**Required work**
Please report every line in the entries that contains the string "principales".

(Data entries)
***
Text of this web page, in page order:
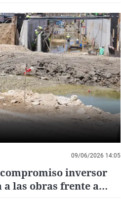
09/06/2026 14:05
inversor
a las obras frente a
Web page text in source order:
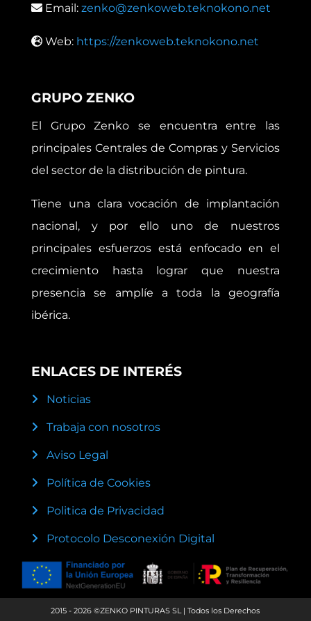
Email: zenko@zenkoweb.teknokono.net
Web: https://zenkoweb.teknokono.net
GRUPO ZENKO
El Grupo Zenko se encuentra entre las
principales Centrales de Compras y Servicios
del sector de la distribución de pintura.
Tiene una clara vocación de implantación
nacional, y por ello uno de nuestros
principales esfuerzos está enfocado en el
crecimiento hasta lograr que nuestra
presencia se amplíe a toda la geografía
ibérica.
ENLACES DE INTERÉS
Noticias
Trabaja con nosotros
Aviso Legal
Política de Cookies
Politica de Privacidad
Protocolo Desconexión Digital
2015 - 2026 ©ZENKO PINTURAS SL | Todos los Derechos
***
**Expected answer**
principales Centrales de Compras y Servicios
principales esfuerzos está enfocado en el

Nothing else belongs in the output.